**Problem**. State the number of lines in the following data that contain the string "historic", and nothing else.

**Records**.
========================================
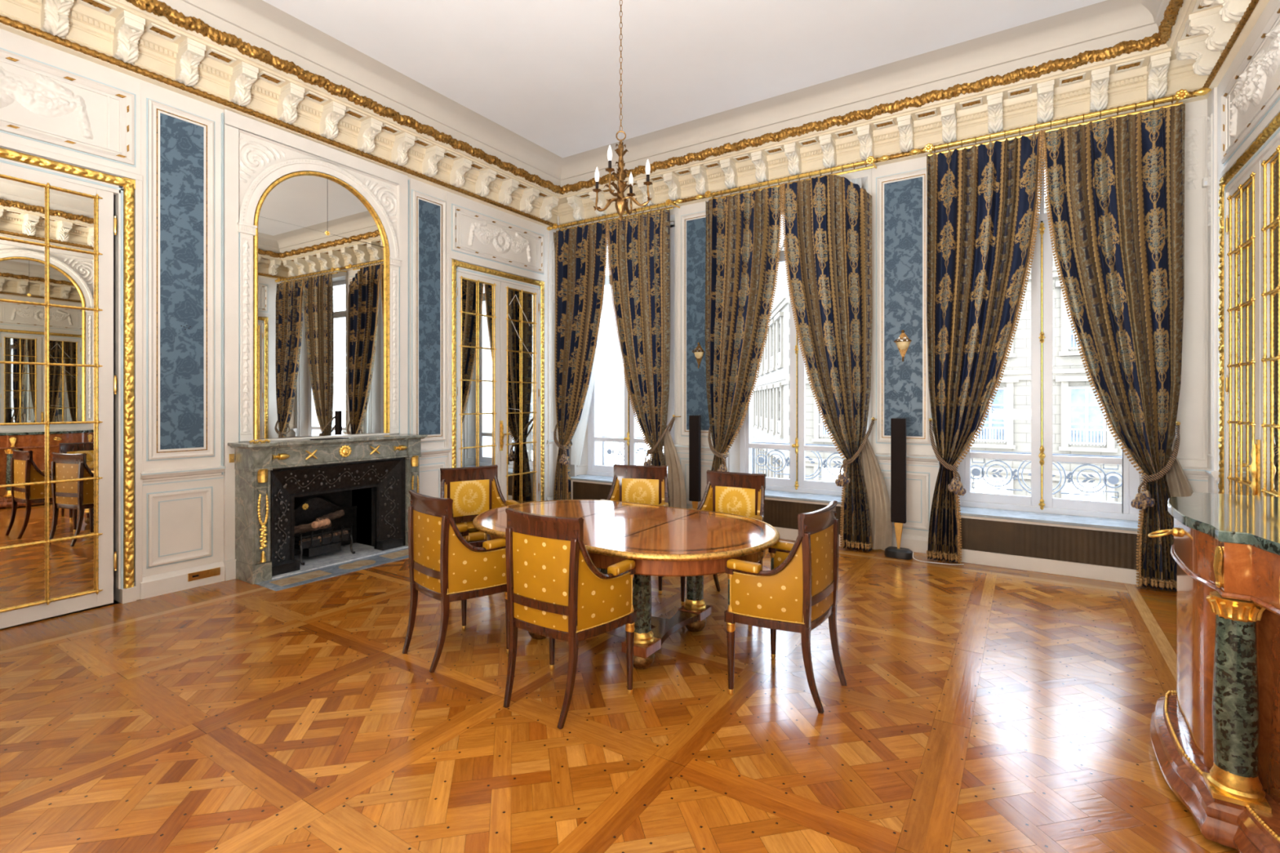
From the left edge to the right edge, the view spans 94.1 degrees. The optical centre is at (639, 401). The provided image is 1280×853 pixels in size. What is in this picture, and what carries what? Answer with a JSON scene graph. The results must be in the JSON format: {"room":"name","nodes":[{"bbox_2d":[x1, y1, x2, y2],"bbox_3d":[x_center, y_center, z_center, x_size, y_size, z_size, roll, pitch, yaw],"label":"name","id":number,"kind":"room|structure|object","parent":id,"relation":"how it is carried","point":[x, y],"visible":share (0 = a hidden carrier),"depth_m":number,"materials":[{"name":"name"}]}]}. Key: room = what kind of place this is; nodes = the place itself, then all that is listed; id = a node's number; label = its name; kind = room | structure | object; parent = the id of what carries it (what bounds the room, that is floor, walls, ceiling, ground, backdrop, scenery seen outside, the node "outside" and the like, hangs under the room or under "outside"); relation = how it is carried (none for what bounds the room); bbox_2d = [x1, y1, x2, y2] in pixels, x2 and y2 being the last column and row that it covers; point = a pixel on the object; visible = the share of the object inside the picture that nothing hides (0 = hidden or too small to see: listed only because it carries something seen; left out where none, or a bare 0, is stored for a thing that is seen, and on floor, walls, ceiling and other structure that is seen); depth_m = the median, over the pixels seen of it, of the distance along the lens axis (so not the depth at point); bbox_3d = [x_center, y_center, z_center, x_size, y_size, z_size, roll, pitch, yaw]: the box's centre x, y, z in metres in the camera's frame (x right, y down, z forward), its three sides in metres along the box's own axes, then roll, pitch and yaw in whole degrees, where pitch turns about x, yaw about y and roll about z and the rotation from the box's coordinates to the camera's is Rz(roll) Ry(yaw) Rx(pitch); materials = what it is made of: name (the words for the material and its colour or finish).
{"room":"historic interior","nodes":[
{"label":"historic interior","id":0,"kind":"room"},
{"bbox_2d":[0,28,556,629],"bbox_3d":[-3.159,-0.910,6.202,0.460,4.920,7.380,0,0,33],"label":"wall","id":1,"kind":"structure","parent":0,"point":[206,169],"depth_m":5.06,"materials":[{"name":"white paint"}]},
{"bbox_2d":[0,138,142,629],"bbox_3d":[-4.468,-0.115,4.011,0.248,3.336,1.746,0,0,33],"label":"door","id":2,"kind":"structure","parent":1,"relation":"in","point":[58,384],"depth_m":4.33,"materials":[{"name":"white paint"}]},
{"bbox_2d":[0,176,95,610],"bbox_3d":[-4.229,-0.058,4.254,0.018,2.955,0.530,0,0,30],"label":"mirror glass","id":3,"kind":"object","parent":2,"relation":"attached to","point":[47,230],"depth_m":4.23,"materials":[{"name":"silver metal"}]},
{"bbox_2d":[187,567,220,582],"bbox_3d":[-3.675,1.455,5.027,0.010,0.066,0.235,0,0,33],"label":"wall outlet","id":4,"kind":"object","parent":1,"relation":"attached to","point":[215,571],"visible":1,"depth_m":5.02,"materials":[{"name":"gold metal"}]},
{"bbox_2d":[229,453,234,462],"bbox_3d":[-3.561,0.492,5.201,0.018,0.075,0.040,0,0,33],"label":"light switch","id":5,"kind":"object","parent":1,"relation":"attached to","point":[231,455],"visible":1,"depth_m":5.20,"materials":[{"name":"gold metal"}]},
{"bbox_2d":[253,170,391,440],"bbox_3d":[-3.104,-0.955,5.928,0.050,2.621,1.370,0,0,33],"label":"arched mirror","id":6,"kind":"object","parent":1,"relation":"attached to","point":[321,268],"visible":1,"depth_m":5.86,"materials":[{"name":"mirror"}]},
{"bbox_2d":[447,253,546,503],"bbox_3d":[-1.856,-0.115,7.921,0.154,3.336,1.746,0,0,33],"label":"door","id":7,"kind":"structure","parent":1,"relation":"in","point":[496,323],"depth_m":7.89,"materials":[{"name":"white paint"}]},
{"bbox_2d":[462,278,493,467],"bbox_3d":[-2.076,-0.058,7.601,0.014,2.955,0.545,0,0,33],"label":"mirror glass","id":8,"kind":"object","parent":7,"relation":"attached to","point":[477,295],"depth_m":7.58,"materials":[{"name":"mirror"}]},
{"bbox_2d":[507,288,534,503],"bbox_3d":[-1.654,-0.058,8.251,0.014,2.955,0.545,0,0,33],"label":"mirror glass","id":9,"kind":"object","parent":7,"relation":"attached to","point":[521,301],"depth_m":8.24,"materials":[{"name":"mirror"}]},
{"bbox_2d":[556,216,559,457],"bbox_3d":[-1.205,-0.590,8.773,0.048,4.280,0.046,0,0,33],"label":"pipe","id":10,"kind":"object","parent":1,"relation":"attached to","point":[557,217],"visible":0.08,"depth_m":8.76,"materials":[{"name":"metal"}]},
{"bbox_2d":[0,538,1238,852],"bbox_3d":[-0.093,1.551,4.051,7.745,0.002,8.217,0,0,33],"label":"floor","id":11,"kind":"structure","parent":0,"point":[980,708],"depth_m":2.83,"materials":[{"name":"brown wood"}]},
{"bbox_2d":[227,433,427,584],"bbox_3d":[-3.111,0.954,5.933,0.802,1.196,1.780,0,0,33],"label":"fireplace","id":12,"kind":"object","parent":11,"relation":"on","point":[273,478],"depth_m":5.64,"materials":[{"name":"grey stone"}]},
{"bbox_2d":[248,439,270,443],"bbox_3d":[-3.310,0.343,5.188,0.027,0.032,0.165,0,0,33],"label":"ornament","id":13,"kind":"object","parent":12,"relation":"on","point":[260,440],"visible":0.98,"depth_m":5.18,"materials":[{"name":"gold metal"}]},
{"bbox_2d":[298,536,318,545],"bbox_3d":[-3.191,1.348,5.738,0.080,0.080,0.155,0,0,33],"label":"log","id":14,"kind":"object","parent":12,"relation":"in","point":[315,537],"visible":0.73,"depth_m":5.72,"materials":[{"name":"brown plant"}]},
{"bbox_2d":[294,520,331,534],"bbox_3d":[-3.244,1.233,5.850,0.094,0.101,0.389,0,0,40],"label":"log","id":15,"kind":"object","parent":12,"relation":"in","point":[302,528],"visible":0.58,"depth_m":5.80,"materials":[{"name":"brown wood"}]},
{"bbox_2d":[311,518,330,528],"bbox_3d":[-3.154,1.202,5.887,0.076,0.076,0.166,0,0,26],"label":"log","id":16,"kind":"object","parent":15,"relation":"on","point":[322,522],"visible":1,"depth_m":5.86,"materials":[{"name":"brown wood"}]},
{"bbox_2d":[315,509,344,521],"bbox_3d":[-3.146,1.172,6.055,0.081,0.110,0.283,0,0,27],"label":"log","id":17,"kind":"object","parent":15,"relation":"on","point":[331,516],"visible":0.77,"depth_m":6.05,"materials":[{"name":"brown wood"}]},
{"bbox_2d":[299,542,341,557],"bbox_3d":[-3.162,1.450,5.894,0.180,0.080,0.320,0,0,33],"label":"tray","id":18,"kind":"object","parent":12,"relation":"on","point":[330,547],"depth_m":5.81,"materials":[{"name":"metal"}]},
{"bbox_2d":[294,524,352,551],"bbox_3d":[-3.156,1.322,5.889,0.266,0.170,0.513,0,0,33],"label":"basket","id":19,"kind":"object","parent":12,"relation":"on","point":[325,543],"depth_m":5.83,"materials":[{"name":"metal"}]},
{"bbox_2d":[294,496,356,555],"bbox_3d":[-3.308,1.242,6.061,0.052,0.555,0.904,0,0,33],"label":"fireback","id":20,"kind":"object","parent":12,"relation":"in","point":[313,508],"visible":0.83,"depth_m":6.13,"materials":[{"name":"metal"}]},
{"bbox_2d":[317,533,336,542],"bbox_3d":[-3.097,1.348,5.892,0.081,0.080,0.156,0,0,29],"label":"log","id":21,"kind":"object","parent":12,"relation":"in","point":[334,534],"visible":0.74,"depth_m":5.87,"materials":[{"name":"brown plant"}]},
{"bbox_2d":[227,433,427,448],"bbox_3d":[-2.950,0.378,5.828,0.417,0.044,1.780,0,0,33],"label":"mantel shelf","id":22,"kind":"object","parent":12,"relation":"attached to","point":[307,443],"depth_m":5.62,"materials":[{"name":"grey stone"}]},
{"bbox_2d":[310,437,346,439],"bbox_3d":[-2.962,0.353,5.687,0.160,0.004,0.290,0,0,33],"label":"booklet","id":23,"kind":"object","parent":12,"relation":"on","point":[333,437],"visible":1,"depth_m":5.67,"materials":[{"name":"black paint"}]},
{"bbox_2d":[333,528,348,537],"bbox_3d":[-3.013,1.330,6.004,0.085,0.087,0.120,0,0,38],"label":"log","id":24,"kind":"object","parent":12,"relation":"in","point":[338,533],"visible":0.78,"depth_m":5.98,"materials":[{"name":"brown wood"}]},
{"bbox_2d":[255,547,408,591],"bbox_3d":[-2.669,1.546,5.670,0.350,0.007,1.670,0,0,33],"label":"hearth","id":25,"kind":"object","parent":11,"relation":"on","point":[292,580],"visible":0.94,"depth_m":5.44,"materials":[{"name":"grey stone"}]},
{"bbox_2d":[402,489,508,672],"bbox_3d":[-1.152,1.054,3.712,0.606,0.999,0.505,0,0,44],"label":"armchair","id":26,"kind":"object","parent":11,"relation":"on","point":[444,567],"visible":0.88,"depth_m":3.53,"materials":[{"name":"yellow fabric"}]},
{"bbox_2d":[440,464,519,547],"bbox_3d":[-1.376,1.054,4.985,0.606,0.999,0.505,0,0,-33],"label":"armchair","id":27,"kind":"object","parent":11,"relation":"on","point":[473,491],"visible":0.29,"depth_m":5.10,"materials":[{"name":"brown wood"}]},
{"bbox_2d":[449,479,488,517],"bbox_3d":[-1.460,0.827,5.114,0.336,0.297,0.030,0,0,-33],"label":"cushion","id":28,"kind":"object","parent":27,"relation":"on","point":[470,497],"depth_m":5.10,"materials":[{"name":"yellow fabric"}]},
{"bbox_2d":[503,507,636,729],"bbox_3d":[-0.398,1.054,3.127,0.606,0.999,0.505,0,0,33],"label":"armchair","id":29,"kind":"object","parent":11,"relation":"on","point":[555,590],"visible":1,"depth_m":2.96,"materials":[{"name":"yellow fabric"}]},
{"bbox_2d":[570,475,613,500],"bbox_3d":[-0.323,1.310,8.120,1.480,0.485,0.272,0,0,33],"label":"radiator cover","id":30,"kind":"object","parent":11,"relation":"on","point":[582,487],"visible":0.32,"depth_m":8.25,"materials":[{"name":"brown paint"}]},
{"bbox_2d":[573,481,611,500],"bbox_3d":[-0.377,1.273,8.036,1.370,0.310,0.002,0,0,33],"label":"grille","id":31,"kind":"object","parent":30,"relation":"attached to","point":[581,490],"depth_m":8.23,"materials":[{"name":"brown metal"}]},
{"bbox_2d":[472,499,779,669],"bbox_3d":[-0.144,1.174,3.985,2.150,0.752,1.350,0,0,33],"label":"dining table","id":32,"kind":"object","parent":11,"relation":"on","point":[694,544],"visible":0.75,"depth_m":3.60,"materials":[{"name":"brown wood"}]},
{"bbox_2d":[600,464,668,594],"bbox_3d":[-0.039,1.054,5.089,0.606,0.999,0.505,0,0,16],"label":"armchair","id":33,"kind":"object","parent":11,"relation":"on","point":[640,484],"visible":0.3,"depth_m":5.23,"materials":[{"name":"yellow fabric"}]},
{"bbox_2d":[622,478,658,505],"bbox_3d":[0.002,0.827,5.237,0.336,0.297,0.030,0,0,16],"label":"cushion","id":34,"kind":"object","parent":33,"relation":"on","point":[640,491],"depth_m":5.23,"materials":[{"name":"yellow fabric"}]},
{"bbox_2d":[606,208,686,508],"bbox_3d":[0.042,-0.449,7.668,1.144,3.970,0.198,0,0,31],"label":"curtain","id":35,"kind":"object","parent":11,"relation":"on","point":[638,255],"visible":0.79,"depth_m":7.59,"materials":[{"name":"brown fabric"}]},
{"bbox_2d":[643,414,680,466],"bbox_3d":[0.302,0.523,7.575,0.558,0.723,0.253,0,0,-31],"label":"tieback","id":36,"kind":"object","parent":35,"relation":"attached to","point":[647,462],"visible":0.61,"depth_m":7.48,"materials":[{"name":"brown fabric"}]},
{"bbox_2d":[688,415,701,509],"bbox_3d":[0.668,0.858,7.231,0.260,1.385,0.160,0,0,33],"label":"floor speaker","id":37,"kind":"object","parent":11,"relation":"on","point":[695,421],"visible":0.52,"depth_m":7.20,"materials":[{"name":"black paint"}]},
{"bbox_2d":[680,470,765,605],"bbox_3d":[0.671,1.054,4.581,0.606,0.999,0.505,0,0,32],"label":"armchair","id":38,"kind":"object","parent":11,"relation":"on","point":[741,494],"visible":0.33,"depth_m":4.70,"materials":[{"name":"yellow fabric"}]},
{"bbox_2d":[715,485,755,517],"bbox_3d":[0.752,0.827,4.712,0.336,0.297,0.030,0,0,32],"label":"cushion","id":39,"kind":"object","parent":38,"relation":"on","point":[733,500],"depth_m":4.70,"materials":[{"name":"yellow fabric"}]},
{"bbox_2d":[724,500,846,714],"bbox_3d":[0.816,1.054,3.255,0.505,0.999,0.606,0,0,36],"label":"armchair","id":40,"kind":"object","parent":11,"relation":"on","point":[798,593],"visible":0.99,"depth_m":3.07,"materials":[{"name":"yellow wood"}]},
{"bbox_2d":[764,491,847,547],"bbox_3d":[1.696,1.310,6.809,1.480,0.485,0.272,0,0,33],"label":"radiator cover","id":41,"kind":"object","parent":11,"relation":"on","point":[781,510],"visible":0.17,"depth_m":6.70,"materials":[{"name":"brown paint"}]},
{"bbox_2d":[764,499,842,534],"bbox_3d":[1.642,1.273,6.726,1.370,0.310,0.002,0,0,33],"label":"grille","id":42,"kind":"object","parent":41,"relation":"attached to","point":[781,514],"depth_m":6.70,"materials":[{"name":"brown metal"}]},
{"bbox_2d":[884,417,912,559],"bbox_3d":[2.583,0.858,5.953,0.260,1.385,0.160,0,0,33],"label":"floor speaker","id":43,"kind":"object","parent":11,"relation":"on","point":[898,425],"visible":1,"depth_m":5.92,"materials":[{"name":"black paint"}]},
{"bbox_2d":[912,551,964,564],"bbox_3d":[2.864,1.519,5.740,0.446,0.063,0.097,0,0,33],"label":"cable","id":44,"kind":"object","parent":11,"relation":"on","point":[913,552],"visible":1,"depth_m":5.71,"materials":[{"name":"white plastic"}]},
{"bbox_2d":[955,508,1140,585],"bbox_3d":[3.716,1.310,5.499,1.480,0.485,0.272,0,0,33],"label":"radiator cover","id":45,"kind":"object","parent":11,"relation":"on","point":[1088,548],"visible":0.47,"depth_m":5.38,"materials":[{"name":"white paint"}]},
{"bbox_2d":[959,517,1139,569],"bbox_3d":[3.662,1.273,5.416,1.370,0.310,0.002,0,0,33],"label":"grille","id":46,"kind":"object","parent":45,"relation":"attached to","point":[1102,548],"depth_m":5.38,"materials":[{"name":"brown metal"}]},
{"bbox_2d":[1147,492,1279,852],"bbox_3d":[1.979,1.000,1.518,0.794,1.100,3.422,0,0,33],"label":"commode","id":47,"kind":"object","parent":11,"relation":"on","point":[1215,738],"visible":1,"depth_m":2.10,"materials":[{"name":"brown wood"}]},
{"bbox_2d":[262,0,1106,157],"bbox_3d":[-0.046,-3.345,4.123,7.945,0.150,7.480,0,0,33],"label":"ceiling","id":48,"kind":"structure","parent":0,"point":[545,72],"depth_m":5.46,"materials":[{"name":"paint"}]},
{"bbox_2d":[591,0,652,221],"bbox_3d":[-0.125,-2.248,3.998,0.346,2.066,0.341,0,0,-22],"label":"chandelier","id":49,"kind":"object","parent":48,"relation":"hanging from","point":[621,205],"visible":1,"depth_m":3.98,"materials":[{"name":"brown metal"}]},
{"bbox_2d":[568,98,1208,553],"bbox_3d":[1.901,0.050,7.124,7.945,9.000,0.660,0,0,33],"label":"wall","id":50,"kind":"structure","parent":0,"point":[900,388],"depth_m":6.27,"materials":[{"name":"white paint"}]},
{"bbox_2d":[546,199,682,231],"bbox_3d":[-0.354,-2.488,8.072,2.230,0.102,0.309,0,0,33],"label":"curtain rod","id":51,"kind":"object","parent":50,"relation":"attached to","point":[668,202],"visible":0.91,"depth_m":7.94,"materials":[{"name":"brown metal"}]},
{"bbox_2d":[553,219,608,500],"bbox_3d":[-0.826,-0.449,8.203,0.977,3.970,0.135,0,0,33],"label":"curtain","id":52,"kind":"object","parent":51,"relation":"hanging from","point":[580,253],"visible":0.89,"depth_m":8.23,"materials":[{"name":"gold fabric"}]},
{"bbox_2d":[553,424,572,466],"bbox_3d":[-1.076,0.523,8.470,0.252,0.723,0.557,0,0,6],"label":"tieback","id":53,"kind":"object","parent":52,"relation":"attached to","point":[563,460],"visible":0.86,"depth_m":8.26,"materials":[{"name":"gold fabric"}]},
{"bbox_2d":[570,231,610,465],"bbox_3d":[-0.665,-0.750,8.346,0.780,3.300,0.030,0,0,33],"label":"sheer curtain","id":54,"kind":"object","parent":51,"relation":"hanging from","point":[578,439],"visible":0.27,"depth_m":8.39,"materials":[{"name":"white fabric"}]},
{"bbox_2d":[577,221,675,478],"bbox_3d":[-0.182,-0.665,8.338,1.600,3.510,0.247,0,0,33],"label":"window","id":55,"kind":"structure","parent":50,"relation":"in","point":[629,440],"depth_m":8.36,"materials":[{"name":"white wood"}]},
{"bbox_2d":[601,435,663,466],"bbox_3d":[0.079,0.815,8.740,1.440,0.590,0.350,0,0,33],"label":"balcony railing","id":56,"kind":"object","parent":50,"relation":"attached to","point":[609,451],"visible":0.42,"depth_m":8.92,"materials":[{"name":"white metal"}]},
{"bbox_2d":[0,0,1269,230],"bbox_3d":[-0.170,-2.909,3.933,7.145,0.737,7.134,0,0,33],"label":"trim","id":57,"kind":"structure","parent":50,"relation":"attached to","point":[255,60],"depth_m":5.66,"materials":[{"name":"paint"}]},
{"bbox_2d":[692,342,704,368],"bbox_3d":[0.731,-0.588,7.539,0.170,0.336,0.077,0,0,33],"label":"wall sconce","id":58,"kind":"object","parent":50,"relation":"attached to","point":[698,352],"visible":1,"depth_m":7.55,"materials":[{"name":"brown metal"}]},
{"bbox_2d":[695,155,889,199],"bbox_3d":[1.666,-2.488,6.762,2.230,0.102,0.309,0,0,33],"label":"curtain rod","id":59,"kind":"object","parent":50,"relation":"attached to","point":[870,159],"visible":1,"depth_m":6.57,"materials":[{"name":"gold metal"}]},
{"bbox_2d":[705,183,783,471],"bbox_3d":[1.194,-0.449,6.893,0.977,3.970,0.136,0,0,33],"label":"curtain","id":60,"kind":"object","parent":59,"relation":"hanging from","point":[744,232],"visible":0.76,"depth_m":6.94,"materials":[{"name":"multicoloured fabric"}]},
{"bbox_2d":[707,426,728,471],"bbox_3d":[0.944,0.523,7.160,0.252,0.723,0.557,0,0,6],"label":"tieback","id":61,"kind":"object","parent":60,"relation":"attached to","point":[722,468],"visible":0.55,"depth_m":6.97,"materials":[{"name":"brown fabric"}]},
{"bbox_2d":[781,174,892,551],"bbox_3d":[2.066,-0.449,6.356,1.135,3.970,0.198,0,0,31],"label":"curtain","id":62,"kind":"object","parent":59,"relation":"hanging from","point":[827,220],"visible":0.98,"depth_m":6.29,"materials":[{"name":"brown fabric"}]},
{"bbox_2d":[835,417,876,486],"bbox_3d":[2.322,0.523,6.265,0.558,0.723,0.253,0,0,-31],"label":"tieback","id":63,"kind":"object","parent":62,"relation":"attached to","point":[842,479],"visible":0.98,"depth_m":6.17,"materials":[{"name":"brown fabric"}]},
{"bbox_2d":[751,441,845,479],"bbox_3d":[2.099,0.815,7.429,1.440,0.590,0.350,0,0,33],"label":"balcony railing","id":64,"kind":"object","parent":50,"relation":"attached to","point":[761,460],"visible":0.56,"depth_m":7.47,"materials":[{"name":"grey metal"}]},
{"bbox_2d":[739,186,862,497],"bbox_3d":[1.838,-0.665,7.028,1.600,3.510,0.247,0,0,33],"label":"window","id":65,"kind":"structure","parent":50,"relation":"in","point":[797,484],"depth_m":7.08,"materials":[{"name":"white wood"}]},
{"bbox_2d":[893,329,911,361],"bbox_3d":[2.746,-0.588,6.232,0.170,0.336,0.077,0,0,33],"label":"wall sconce","id":66,"kind":"object","parent":50,"relation":"attached to","point":[903,342],"visible":1,"depth_m":6.25,"materials":[{"name":"brown metal"}]},
{"bbox_2d":[970,450,1121,502],"bbox_3d":[4.118,0.815,6.119,1.440,0.590,0.350,0,0,33],"label":"balcony railing","id":67,"kind":"object","parent":50,"relation":"attached to","point":[975,472],"visible":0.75,"depth_m":5.94,"materials":[{"name":"white metal"}]},
{"bbox_2d":[956,151,1141,524],"bbox_3d":[3.858,-0.665,5.718,1.600,3.510,0.247,0,0,33],"label":"window","id":68,"kind":"structure","parent":50,"relation":"in","point":[1041,501],"depth_m":5.75,"materials":[{"name":"white wood"}]},
{"bbox_2d":[908,87,1211,155],"bbox_3d":[3.686,-2.488,5.452,2.230,0.102,0.309,0,0,33],"label":"curtain rod","id":69,"kind":"object","parent":50,"relation":"attached to","point":[1181,94],"visible":0.99,"depth_m":5.26,"materials":[{"name":"gold metal"}]},
{"bbox_2d":[926,129,1044,563],"bbox_3d":[3.212,-0.449,5.582,0.960,3.970,0.138,0,0,33],"label":"curtain","id":70,"kind":"object","parent":69,"relation":"hanging from","point":[982,202],"visible":0.98,"depth_m":5.65,"materials":[{"name":"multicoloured fabric"}]},
{"bbox_2d":[928,417,965,495],"bbox_3d":[2.963,0.523,5.849,0.252,0.723,0.557,0,0,6],"label":"tieback","id":71,"kind":"object","parent":70,"relation":"attached to","point":[957,487],"visible":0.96,"depth_m":5.64,"materials":[{"name":"beige fabric"}]},
{"bbox_2d":[1040,103,1193,591],"bbox_3d":[4.082,-0.449,5.047,1.144,3.970,0.199,0,0,31],"label":"curtain","id":72,"kind":"object","parent":69,"relation":"hanging from","point":[1115,189],"visible":0.94,"depth_m":4.99,"materials":[{"name":"fabric"}]},
{"bbox_2d":[1130,421,1180,509],"bbox_3d":[4.342,0.523,4.955,0.558,0.723,0.253,0,0,-31],"label":"tieback","id":73,"kind":"object","parent":72,"relation":"attached to","point":[1144,500],"visible":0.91,"depth_m":4.86,"materials":[{"name":"brown fabric"}]},
{"bbox_2d":[1201,177,1208,187],"bbox_3d":[4.727,-1.833,4.972,0.050,0.075,0.059,0,0,33],"label":"sensor","id":74,"kind":"object","parent":50,"relation":"attached to","point":[1204,181],"visible":0.68,"depth_m":4.96,"materials":[{"name":"white plastic"}]},
{"bbox_2d":[1204,0,1279,493],"bbox_3d":[3.121,-0.910,2.128,0.460,4.920,7.380,0,0,33],"label":"wall","id":75,"kind":"structure","parent":0,"point":[1248,91],"depth_m":4.55,"materials":[{"name":"white paint"}]},
{"bbox_2d":[1217,102,1279,497],"bbox_3d":[4.103,-0.115,3.930,0.154,3.336,1.746,0,0,33],"label":"door","id":76,"kind":"structure","parent":75,"relation":"in","point":[1249,202],"depth_m":4.03,"materials":[{"name":"white paint"}]},
{"bbox_2d":[1233,179,1252,495],"bbox_3d":[4.322,-0.058,4.250,0.014,2.955,0.545,0,0,33],"label":"mirror glass","id":77,"kind":"object","parent":76,"relation":"attached to","point":[1245,195],"depth_m":4.26,"materials":[{"name":"silver metal"}]},
{"bbox_2d":[1268,154,1278,497],"bbox_3d":[3.900,-0.058,3.600,0.014,2.955,0.545,0,0,33],"label":"mirror glass","id":78,"kind":"object","parent":76,"relation":"attached to","point":[1273,161],"depth_m":3.75,"materials":[{"name":"silver metal"}]},
{"label":"outside","id":79,"kind":"structure","parent":0,"visible":0},
{"bbox_3d":[18.340,9.600,28.273,80.000,0.100,52.600,0,0,33],"label":"street","id":80,"kind":"object","parent":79,"visible":0},
{"bbox_2d":[752,240,790,479],"bbox_3d":[8.335,0.950,42.733,0.621,17.200,30.000,0,0,5],"label":"building exterior","id":81,"kind":"structure","parent":80,"relation":"on","point":[771,393],"depth_m":32.05,"materials":[{"name":"stone"}]},
{"bbox_2d":[804,197,1121,502],"bbox_3d":[22.083,0.950,17.966,34.500,17.200,0.620,0,0,33],"label":"building exterior","id":82,"kind":"structure","parent":80,"relation":"on","point":[1079,425],"depth_m":22.48,"materials":[{"name":"stone"}]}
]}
========================================
**Expected answer**. 2